▶ [DATA EXCERPTS]:
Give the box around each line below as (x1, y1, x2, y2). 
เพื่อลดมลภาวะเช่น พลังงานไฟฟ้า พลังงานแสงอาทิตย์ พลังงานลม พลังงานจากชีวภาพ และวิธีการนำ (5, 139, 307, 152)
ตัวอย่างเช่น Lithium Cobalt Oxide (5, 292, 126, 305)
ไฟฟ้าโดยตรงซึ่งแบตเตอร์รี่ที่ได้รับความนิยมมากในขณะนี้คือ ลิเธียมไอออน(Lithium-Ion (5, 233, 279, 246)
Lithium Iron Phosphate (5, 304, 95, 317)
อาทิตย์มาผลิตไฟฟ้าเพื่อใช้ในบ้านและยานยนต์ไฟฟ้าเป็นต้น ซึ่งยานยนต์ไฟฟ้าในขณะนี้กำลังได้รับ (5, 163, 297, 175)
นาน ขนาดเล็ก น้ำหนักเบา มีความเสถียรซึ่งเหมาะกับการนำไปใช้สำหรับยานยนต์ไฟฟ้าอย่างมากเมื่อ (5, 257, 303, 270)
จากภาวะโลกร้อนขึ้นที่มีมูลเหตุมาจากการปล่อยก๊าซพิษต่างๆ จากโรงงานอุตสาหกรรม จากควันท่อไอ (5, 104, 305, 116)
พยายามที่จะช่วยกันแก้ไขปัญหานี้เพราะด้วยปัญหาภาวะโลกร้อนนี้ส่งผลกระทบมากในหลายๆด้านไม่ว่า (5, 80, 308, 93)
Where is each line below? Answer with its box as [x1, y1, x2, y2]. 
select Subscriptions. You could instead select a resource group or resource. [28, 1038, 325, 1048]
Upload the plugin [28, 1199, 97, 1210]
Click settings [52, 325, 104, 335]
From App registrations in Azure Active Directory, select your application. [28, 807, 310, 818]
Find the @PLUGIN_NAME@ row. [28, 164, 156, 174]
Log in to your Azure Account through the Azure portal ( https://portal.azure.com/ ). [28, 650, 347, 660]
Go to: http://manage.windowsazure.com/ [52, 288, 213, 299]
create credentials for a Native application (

▶ [PROMPT]: Each line from the one containing "Upload the plugin [28, 1199, 97, 1210]" through the end of the material must be returned exactly; no other line should appear.

▶ [RESPONSE AREA]:
Upload the plugin [28, 1199, 97, 1210]
Click settings [52, 325, 104, 335]
From App registrations in Azure Active Directory, select your application. [28, 807, 310, 818]
Find the @PLUGIN_NAME@ row. [28, 164, 156, 174]
Log in to your Azure Account through the Azure portal ( https://portal.azure.com/ ). [28, 650, 347, 660]
Go to: http://manage.windowsazure.com/ [52, 288, 213, 299]
create credentials for a Native application (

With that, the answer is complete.